GRAPE HARVESTING & WINE MAKING!!!
Wine vat and grape crusher set up on new floor
Pam and Mark came to help us harvest and process our grapes; we picked five buckets (of 55L each) of fruit (Brett estimated each bucket weighed 50 – 60lbs),
Half our grape harvest
Other half of our harvest
crushed them, with the machine we bought off Mr Luis which worked brilliantly and the wine vat was only about 1/3 full; so we decided to form a cooperative with Pam and Mark and go and pick their grapes too, we picked another four very full buckets.
Pam & Mark's harvest
The wine vat is now 2/3 full (over 200L); which is as full as it should be as the mixture will expand as it ferments. We don’t know how much volume will be lost once we rack of the wine but we’re hoping we could have around 180L (90L each, that’s 112 bottles). It’ll be a rose wine as we mixed all the grapes (and left the skins on*, how would you take the skins off?); the grape juice tasted lovely, it was quite sweet, but that will go as the sugar is turned into alcohol.
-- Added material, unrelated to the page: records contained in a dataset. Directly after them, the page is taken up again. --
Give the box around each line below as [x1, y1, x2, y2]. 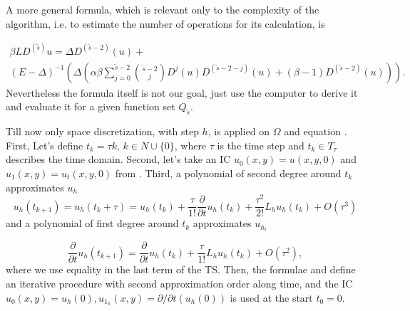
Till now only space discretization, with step [6, 124, 199, 139]
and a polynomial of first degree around [6, 216, 179, 231]
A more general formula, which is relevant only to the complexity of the [6, 2, 319, 16]
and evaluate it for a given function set [6, 99, 175, 114]
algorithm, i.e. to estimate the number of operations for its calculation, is [6, 16, 325, 31]
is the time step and [217, 137, 304, 152]
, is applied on [207, 124, 270, 139]
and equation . [284, 124, 347, 139]
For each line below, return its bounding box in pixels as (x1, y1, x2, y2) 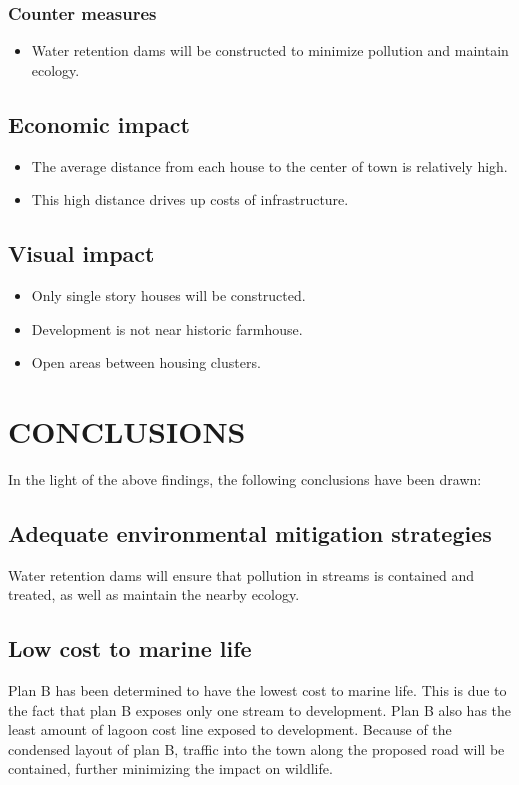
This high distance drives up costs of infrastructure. (31, 189, 349, 210)
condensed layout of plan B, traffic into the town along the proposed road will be (8, 738, 505, 759)
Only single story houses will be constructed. (31, 285, 306, 305)
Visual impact (8, 238, 155, 269)
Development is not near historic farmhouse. (31, 318, 303, 339)
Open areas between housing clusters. (31, 352, 261, 373)
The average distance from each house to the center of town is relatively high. (31, 155, 508, 176)
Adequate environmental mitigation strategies (8, 517, 492, 548)
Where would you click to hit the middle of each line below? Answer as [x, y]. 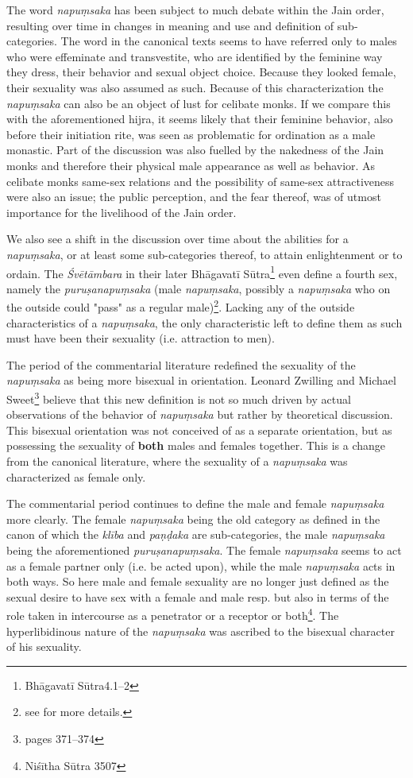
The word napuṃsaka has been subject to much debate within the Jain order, [195, 10]
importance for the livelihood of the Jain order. [122, 212]
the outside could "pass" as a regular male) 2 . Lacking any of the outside [181, 306]
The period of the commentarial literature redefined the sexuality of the [181, 364]
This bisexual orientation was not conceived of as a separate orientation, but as [199, 430]
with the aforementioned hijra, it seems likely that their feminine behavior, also [200, 119]
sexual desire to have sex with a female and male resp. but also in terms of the [198, 596]
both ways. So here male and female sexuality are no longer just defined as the [198, 581]
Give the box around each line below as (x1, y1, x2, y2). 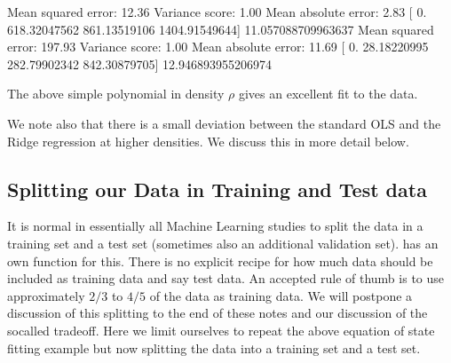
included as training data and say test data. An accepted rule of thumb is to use (7, 269, 445, 288)
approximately (7, 286, 85, 304)
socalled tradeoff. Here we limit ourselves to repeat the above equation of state (7, 320, 435, 339)
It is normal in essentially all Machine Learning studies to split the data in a (7, 217, 423, 235)
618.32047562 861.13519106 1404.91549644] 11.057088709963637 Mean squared (7, 20, 434, 38)
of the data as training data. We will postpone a (149, 286, 413, 304)
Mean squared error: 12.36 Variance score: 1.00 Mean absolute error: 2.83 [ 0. (7, 3, 427, 20)
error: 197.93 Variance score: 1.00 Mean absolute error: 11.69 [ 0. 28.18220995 (7, 37, 429, 56)
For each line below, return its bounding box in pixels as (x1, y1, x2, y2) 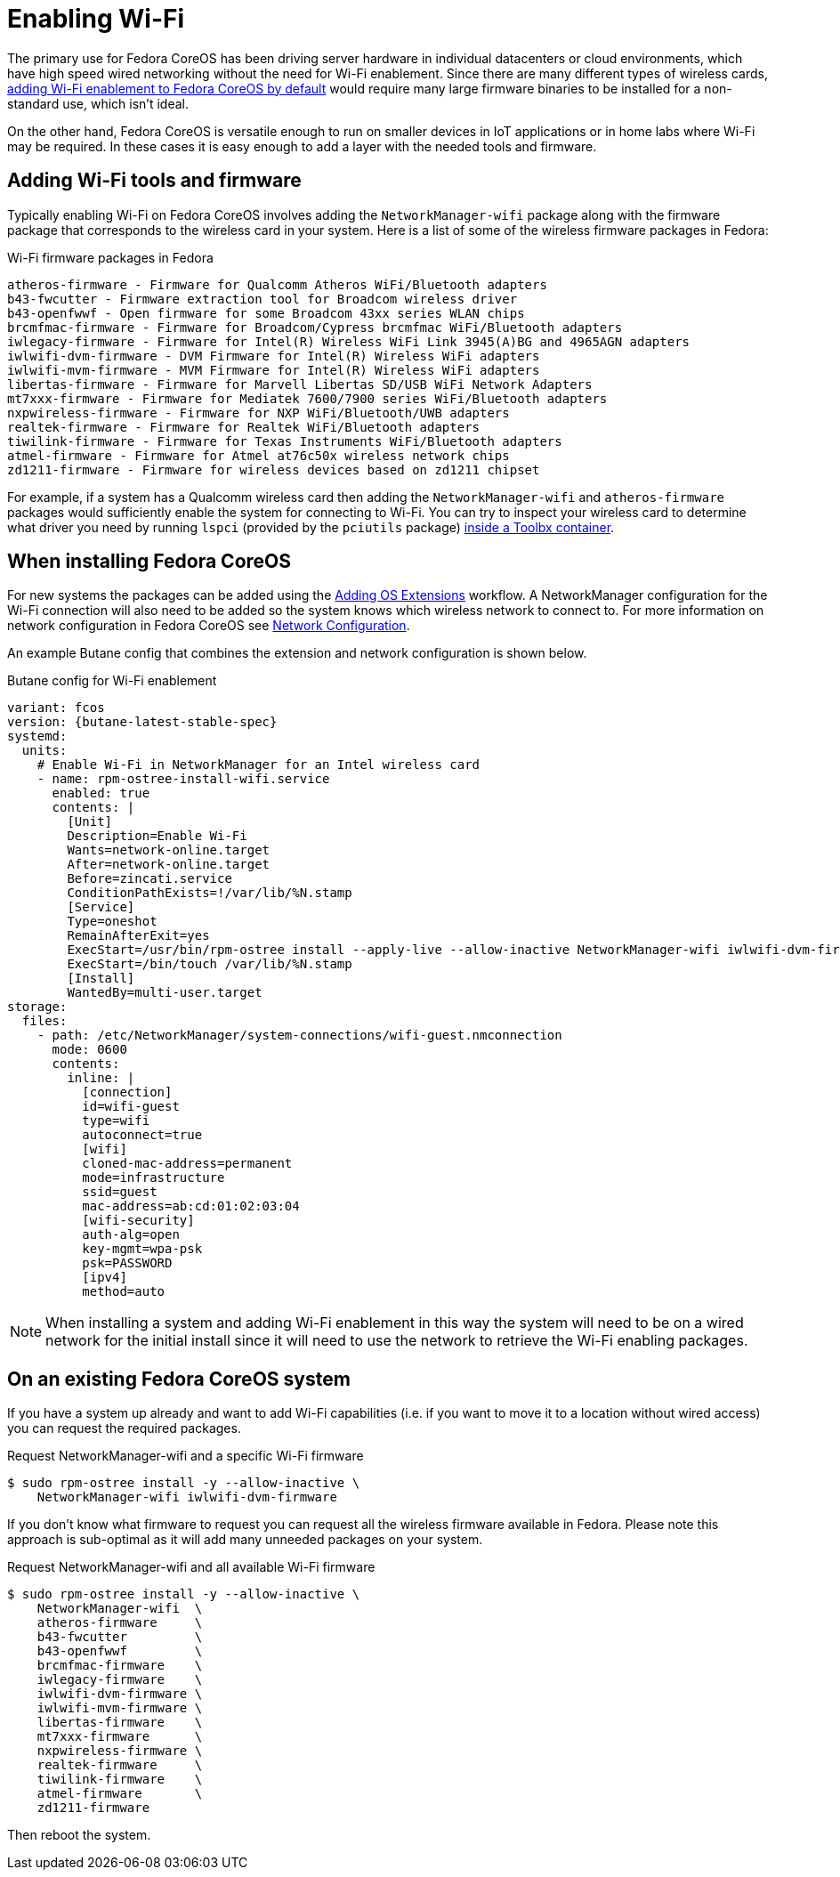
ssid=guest (82, 1185, 157, 1200)
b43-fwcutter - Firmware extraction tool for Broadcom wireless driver (7, 291, 518, 306)
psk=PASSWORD (82, 1256, 173, 1271)
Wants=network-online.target (67, 843, 271, 858)
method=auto (82, 1284, 166, 1299)
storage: (7, 999, 68, 1015)
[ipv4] (82, 1270, 127, 1285)
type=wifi (82, 1113, 150, 1129)
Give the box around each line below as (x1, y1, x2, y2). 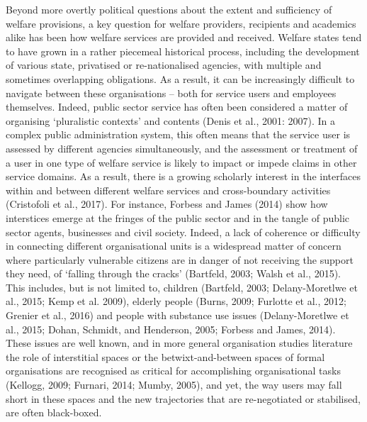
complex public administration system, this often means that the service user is (6, 127, 351, 142)
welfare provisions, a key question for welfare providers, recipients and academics (6, 16, 356, 30)
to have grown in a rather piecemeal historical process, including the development (6, 43, 360, 58)
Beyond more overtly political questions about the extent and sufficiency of (6, 2, 332, 16)
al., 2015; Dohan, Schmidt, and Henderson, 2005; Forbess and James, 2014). (6, 321, 336, 336)
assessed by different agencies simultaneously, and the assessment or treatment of (6, 140, 358, 155)
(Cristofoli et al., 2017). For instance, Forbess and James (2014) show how (6, 196, 328, 211)
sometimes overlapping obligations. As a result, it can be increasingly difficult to (6, 71, 355, 86)
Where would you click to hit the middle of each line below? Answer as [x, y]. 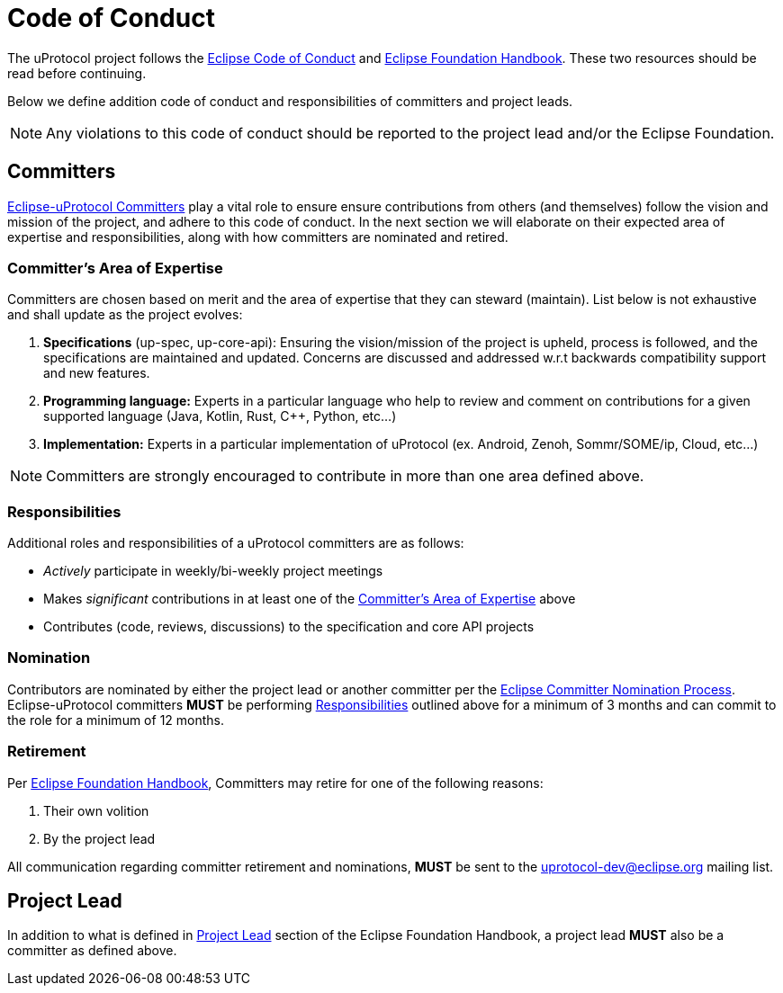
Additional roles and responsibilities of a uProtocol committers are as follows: [236, 543]
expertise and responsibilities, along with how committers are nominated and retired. [258, 237]
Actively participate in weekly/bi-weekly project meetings [213, 571]
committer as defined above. [92, 951]
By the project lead [99, 838]
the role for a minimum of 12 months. [116, 720]
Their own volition [96, 810]
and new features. [97, 373]
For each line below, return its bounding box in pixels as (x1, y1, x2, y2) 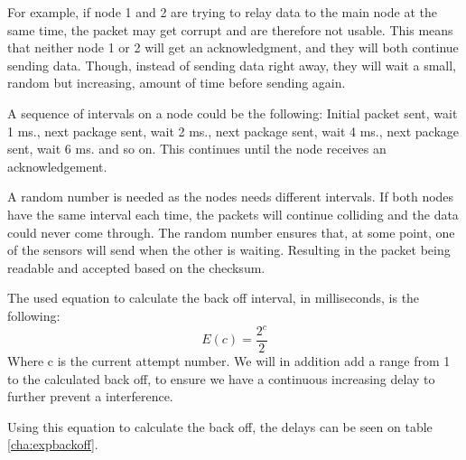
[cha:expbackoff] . (7, 435, 98, 454)
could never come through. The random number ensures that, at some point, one (7, 222, 455, 241)
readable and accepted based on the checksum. (7, 258, 266, 277)
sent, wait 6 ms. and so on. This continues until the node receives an (7, 139, 387, 158)
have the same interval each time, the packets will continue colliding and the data (7, 204, 459, 223)
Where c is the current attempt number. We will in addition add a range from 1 (7, 352, 451, 371)
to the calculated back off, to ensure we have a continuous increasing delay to (7, 369, 435, 388)
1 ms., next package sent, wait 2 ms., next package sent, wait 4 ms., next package (7, 121, 460, 140)
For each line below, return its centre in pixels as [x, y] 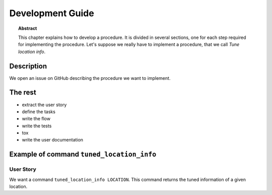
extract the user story [44, 105]
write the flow [36, 119]
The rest [23, 93]
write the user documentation [52, 140]
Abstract [28, 28]
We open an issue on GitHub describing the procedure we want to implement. [90, 78]
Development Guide [52, 13]
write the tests [37, 126]
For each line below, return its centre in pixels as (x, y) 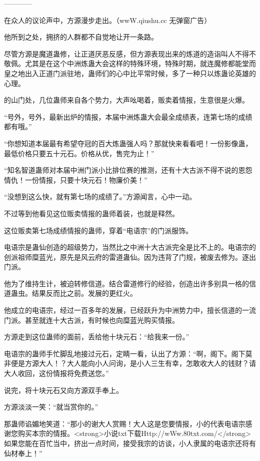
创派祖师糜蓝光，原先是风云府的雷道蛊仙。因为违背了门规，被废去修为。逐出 (130, 257)
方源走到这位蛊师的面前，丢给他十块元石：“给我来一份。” (97, 337)
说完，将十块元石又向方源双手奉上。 (63, 390)
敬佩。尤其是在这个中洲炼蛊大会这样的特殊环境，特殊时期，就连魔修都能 (123, 63)
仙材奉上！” (23, 453)
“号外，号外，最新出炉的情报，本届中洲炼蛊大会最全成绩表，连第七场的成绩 (128, 116)
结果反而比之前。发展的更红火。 (84, 293)
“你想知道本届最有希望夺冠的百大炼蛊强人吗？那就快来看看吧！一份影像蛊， (128, 143)
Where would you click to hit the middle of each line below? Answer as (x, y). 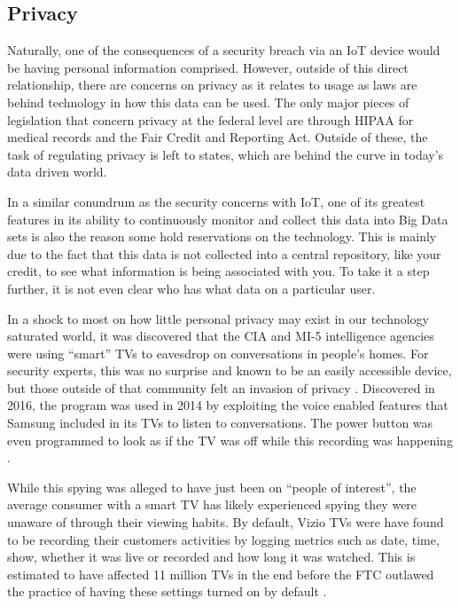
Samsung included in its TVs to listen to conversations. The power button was (220, 423)
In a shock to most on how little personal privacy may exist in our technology (218, 318)
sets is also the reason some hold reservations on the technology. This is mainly (222, 236)
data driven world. (57, 172)
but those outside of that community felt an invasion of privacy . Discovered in (221, 387)
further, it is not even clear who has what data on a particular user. (191, 288)
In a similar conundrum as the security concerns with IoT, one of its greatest (216, 201)
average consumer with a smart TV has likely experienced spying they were (212, 504)
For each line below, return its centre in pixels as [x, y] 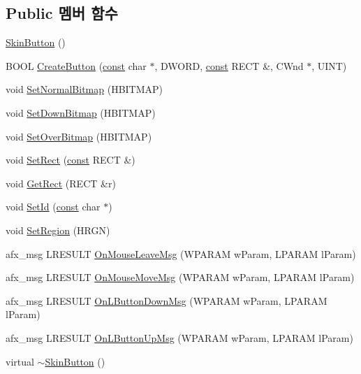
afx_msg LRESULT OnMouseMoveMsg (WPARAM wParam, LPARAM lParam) [180, 277]
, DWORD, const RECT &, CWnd [229, 65]
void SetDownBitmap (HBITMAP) [81, 112]
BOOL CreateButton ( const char [76, 65]
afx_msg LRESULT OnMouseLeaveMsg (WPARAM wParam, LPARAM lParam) [181, 253]
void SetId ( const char [53, 207]
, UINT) [329, 65]
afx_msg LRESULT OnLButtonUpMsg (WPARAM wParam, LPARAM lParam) [179, 337]
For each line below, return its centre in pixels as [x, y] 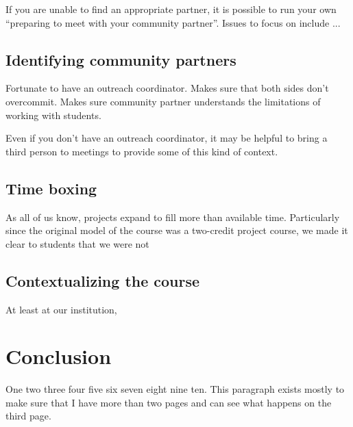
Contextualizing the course [103, 280]
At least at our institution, [61, 309]
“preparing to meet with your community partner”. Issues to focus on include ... [173, 22]
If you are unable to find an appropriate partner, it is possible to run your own [171, 9]
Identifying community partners [121, 59]
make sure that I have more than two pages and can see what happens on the [169, 402]
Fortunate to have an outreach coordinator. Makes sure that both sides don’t [167, 88]
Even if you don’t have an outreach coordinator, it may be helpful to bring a [167, 138]
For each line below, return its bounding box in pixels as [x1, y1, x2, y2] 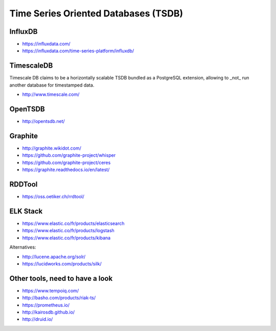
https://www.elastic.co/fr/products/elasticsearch [22, 220, 125, 226]
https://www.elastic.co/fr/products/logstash [22, 227, 114, 234]
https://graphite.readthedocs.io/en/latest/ [22, 167, 110, 173]
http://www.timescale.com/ [22, 91, 80, 97]
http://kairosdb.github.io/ [22, 309, 75, 315]
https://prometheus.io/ [22, 302, 70, 308]
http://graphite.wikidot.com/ [22, 145, 81, 151]
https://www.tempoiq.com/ [22, 287, 79, 294]
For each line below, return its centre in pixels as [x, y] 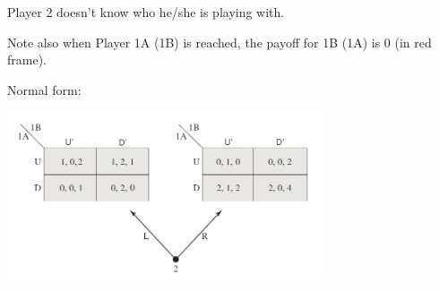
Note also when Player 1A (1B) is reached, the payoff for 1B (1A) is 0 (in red [219, 42]
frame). [27, 60]
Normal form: [44, 89]
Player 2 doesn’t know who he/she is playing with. [146, 12]
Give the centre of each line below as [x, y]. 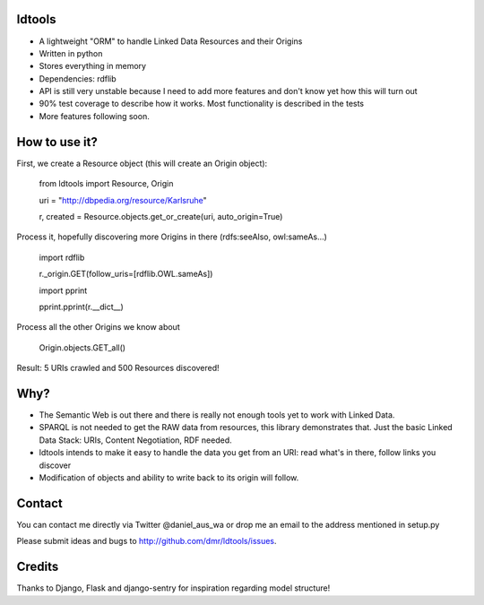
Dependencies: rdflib [78, 78]
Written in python [71, 53]
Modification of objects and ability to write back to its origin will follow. [169, 477]
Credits [38, 567]
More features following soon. [94, 116]
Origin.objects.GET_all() [82, 347]
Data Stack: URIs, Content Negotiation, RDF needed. [135, 440]
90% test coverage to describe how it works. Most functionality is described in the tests [202, 104]
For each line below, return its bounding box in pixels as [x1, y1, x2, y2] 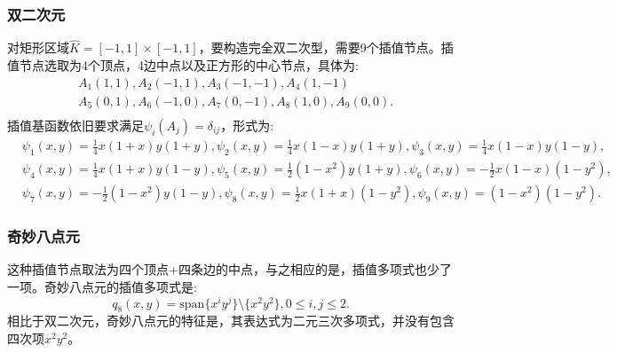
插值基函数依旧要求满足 [7, 115, 144, 134]
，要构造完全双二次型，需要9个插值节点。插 [198, 38, 454, 57]
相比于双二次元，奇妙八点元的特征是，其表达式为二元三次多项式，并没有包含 [7, 311, 455, 330]
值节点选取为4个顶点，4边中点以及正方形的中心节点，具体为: [7, 56, 359, 75]
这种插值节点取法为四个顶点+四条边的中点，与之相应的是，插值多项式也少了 [7, 260, 452, 278]
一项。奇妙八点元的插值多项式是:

The crushed grapes & juice
We are going to start on the gym/studio floor tomorrow; we took all the tools down this afternoon. The floor has quite a slope from front to back and we spent a long time discussing how we were going to get the floor level. As we can’t make shuttering from wood; because (1) it’s very expensive and (2) it’s not terribly straight, we constructed a couple of concrete guides to work up to; it took a couple of hours as it was hard to get them level front to back and side to side, but it should make tomorrows task much easier.* All the wine making articles say red wine is made with the skins left on the grapes (not as you would expect from the black/red grapes) and white wine is made from grapes, without the skins left on (not white grapes). I do appreciate this, as I remember that green crab apples made a lovely pink wine; but I just can’t understand how the skins can be removed (plunge them into boiling water, then peel, like tomatoes?).